I recognized the names of European press outlets on their jackets. Clearly, they recognized us, too, from the media coverage back home, which had been followed closely in Europe.

“Sergeant Boxer, I’m Marie Lavalle with Agence France-Presse,” an unsmiling young woman said to me. Water rolled off the brim of her rain hat. “Will you give me a comment, please? What do you expect to happen in the court today?”

I backed away but she persisted. “A few words,” she said. “A quote for our readers.”

“I’m sorry,” I said. “This just isn’t a sound-bite kind of thing.”

Lavalle was edged aside by a florid man holding a tape recorder.

“Madame, Hans Schultz. Der Spiegel. It is said that you are here today for a personal reason. Is that correct?”

Before I could answer, another reporter backed into me and shoved a microphone in front of Joe’s face.

“Nigel Warwick, sir. BBC. I’ve followed your career, Mr. Molinari. FBI, Homeland Security, CIA. Are you representing government interests today?”

Cameramen moved in.

“My wife and I are here as private citizens,” Joe snapped, turning his back, putting his arm around me, and sheltering me from the rain.

We pressed on toward the entrance and had almost reached it when I felt a hand on my sleeve. I turned, prepared to shake off a reporter, but it was Anna. Her face was shadowed by the hood of her coat, but I could see that her eyes were swollen from crying.

My eyes watered, too.

I reached out to her, and she hugged me very hard, then hugged Joe.

When they separated, I said, “Trust me. This is the right thing to do.”

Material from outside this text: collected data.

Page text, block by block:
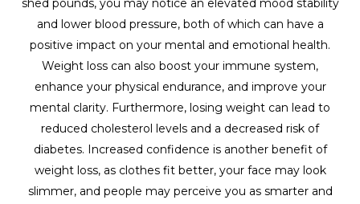
shed pounds, you may notice an elevated mood stability
and lower blood pressure, both of which can have a
positive impact on your mental and emotional health.
Weight loss can also boost your immune system,
enhance your physical endurance, and improve your
mental clarity. Furthermore, losing weight can lead to
reduced cholesterol levels and a decreased risk of
diabetes. Increased confidence is another benefit of
weight loss, as clothes fit better, your face may look
slimmer, and people may perceive you as smarter and
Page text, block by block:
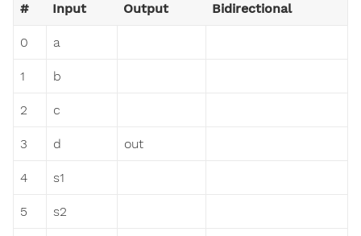
# Input Output Bidirectional
0 a
1 b
2 c
3 d out
4 s1
5 s2
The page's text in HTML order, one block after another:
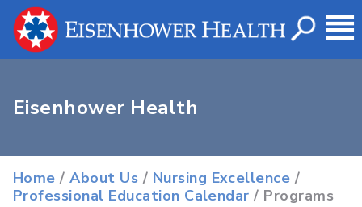
Eisenhower Health
Home /About Us / Nursing Excellence /
Professional Education Calendar / Programs
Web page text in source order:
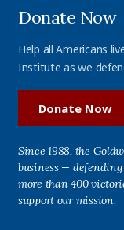
Donate Now
Help all Americans
Institute as we
Donate Now
Since 1988, the
business —
more than 400
support our mission.
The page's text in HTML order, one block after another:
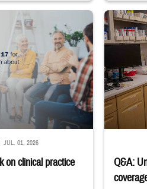
17 for a focus group discussion
on clinical practice
JUL. 01, 2026
Four
Q&A:
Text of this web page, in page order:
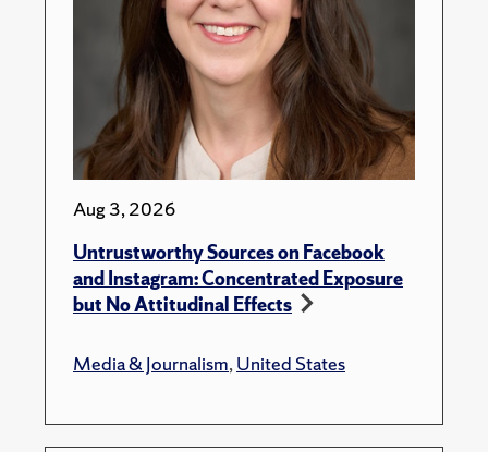
Aug 3, 2026
Untrustworthy Sources on Facebook
and Instagram: Concentrated Exposure
but No Attitudinal Effects
Media & Journalism,United States
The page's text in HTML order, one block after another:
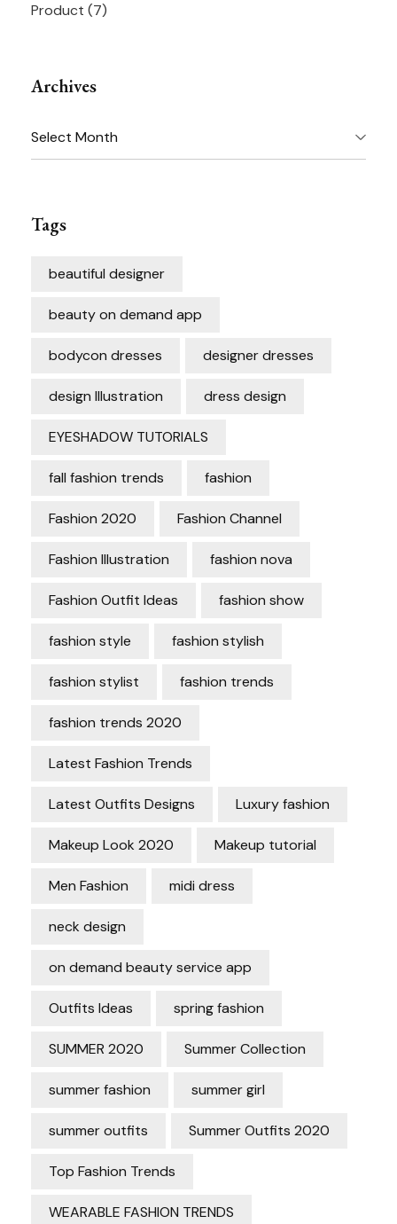
Product (7)
Archives
Archives
Tags
beautiful designer
beauty on demand app
bodycon dresses designer dresses
design Illustration dress design
EYESHADOW TUTORIALS
fall fashion trends fashion
Fashion 2020 Fashion Channel
Fashion Illustration fashion nova
Fashion Outfit Ideas fashion show
fashion style fashion stylish
fashion stylist fashion trends
fashion trends 2020
Latest Fashion Trends
Latest Outfits Designs Luxury fashion
Makeup Look 2020 Makeup tutorial
Men Fashion midi dress
neck design
on demand beauty service app
Outfits Ideas spring fashion
SUMMER 2020 Summer Collection
summer fashion summer girl
summer outfits Summer Outfits 2020
Top Fashion Trends
WEARABLE FASHION TRENDS
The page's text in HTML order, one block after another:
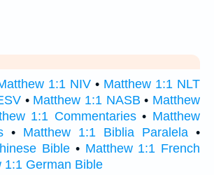
1:1 NIV • Matthew 1:1 NLT
• Matthew 1:1 NASB • Matthew
1:1 Commentaries• Matthew
• Matthew 1:1 Biblia Paralela •
Bible • Matthew 1:1 French
1:1 German Bible
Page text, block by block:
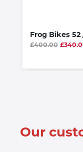
Frog Bikes 52
£400.00
Our
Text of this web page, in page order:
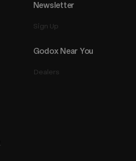
Godox Near You
Dealers
Newsletter
Sign Up

She said, “I do trust you, Lindsay, and I trust Joe. But I know the system. Even in this courtroom, justice will not be done. This has been my experience. Americans put faith in justice. We do not.”

The mob of press, along with dozens of other interested parties, closed in and pushed us forward. Joe gripped my hand.

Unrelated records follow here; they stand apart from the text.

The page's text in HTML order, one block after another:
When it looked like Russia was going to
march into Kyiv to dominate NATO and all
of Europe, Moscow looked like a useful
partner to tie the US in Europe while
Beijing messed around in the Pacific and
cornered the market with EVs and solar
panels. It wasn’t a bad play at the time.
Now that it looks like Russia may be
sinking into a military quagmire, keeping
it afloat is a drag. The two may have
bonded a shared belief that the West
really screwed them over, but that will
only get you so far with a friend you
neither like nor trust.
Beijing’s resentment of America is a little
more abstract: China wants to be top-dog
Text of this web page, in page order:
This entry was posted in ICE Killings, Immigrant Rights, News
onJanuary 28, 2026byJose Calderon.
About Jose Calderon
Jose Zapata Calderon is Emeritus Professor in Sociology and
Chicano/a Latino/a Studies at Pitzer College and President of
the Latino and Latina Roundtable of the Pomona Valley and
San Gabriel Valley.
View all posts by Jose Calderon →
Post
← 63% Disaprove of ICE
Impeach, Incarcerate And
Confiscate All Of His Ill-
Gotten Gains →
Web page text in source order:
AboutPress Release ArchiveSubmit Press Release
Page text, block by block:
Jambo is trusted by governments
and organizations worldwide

I said to my husband, “If this goes wrong, it’s going to break my heart.”

 

 

FIVE YEARS EARLIER

 

 

CHAPTER 1

 

 

Anna zipped up a lightweight jacket over her sweater and slacks, wrapped a scarf over her hair, and tied it under her chin to hide the hand-size burn scar on the left side of her face.

She had to shop for dinner before it got dark, and if she went by bike, she could slip through the rush-hour traffic. She slung her backpack across her shoulders, locked the door behind her, then bumped her bike down two flights of stairs from her studio apartment and out the front door into a mild sixty degrees. She carried the bike across the stoop to the street, where she mounted it and pushed off.

As she always did, she took in the beauty of the vast green-sward of Alamo Square Park across from her apartment on Fulton Street and felt truly lucky to be alive and here in America.

It never got old.

She passed the lovely old Victorian houses, San Francisco’s Painted Ladies, and turned right onto Fell Street, the straightaway that would take her to the grocery store. She rode several blocks before pulling up at an intersection. Waiting for the light to turn green, Anna saw something that she knew just couldn’t be.

A large, florid man smoking a cigar was coming down the steps of one of the Victorian homes. The sight of him was like a body blow, as if she’d been struck by a car.

Everything went black. Anna’s knees buckled, but even as the blood left her head, she dug deep, gripped the handle-bars, and steadied herself.

When she looked again, he was still there, pausing on the steps to relight his cigar, giving her seconds to make sure that she wasn’t hallucinating or having a psychotic break with reality. She could be mistaken.

Anna fixed her gaze on the devil puffing on his cigar. His hair was gray now. But his face hadn’t changed at all: same full lips, broad unlined brow, thick neck. And she would never forget the shape of his body, the way he walked—stiff and deliberate, like a bear on its hind legs.

It was Slobodan Petrović, a man seen in her night terrors and, before that, in real life.

Anna’s brain was on fire. Flickering images came into her mind: Petrović standing on the rubble of what had been an apartment house. He bent to hug a little girl, wrapped his arms around her before raising his beaming face to the crowd and the cameras. His voice was enthusiastic and kind.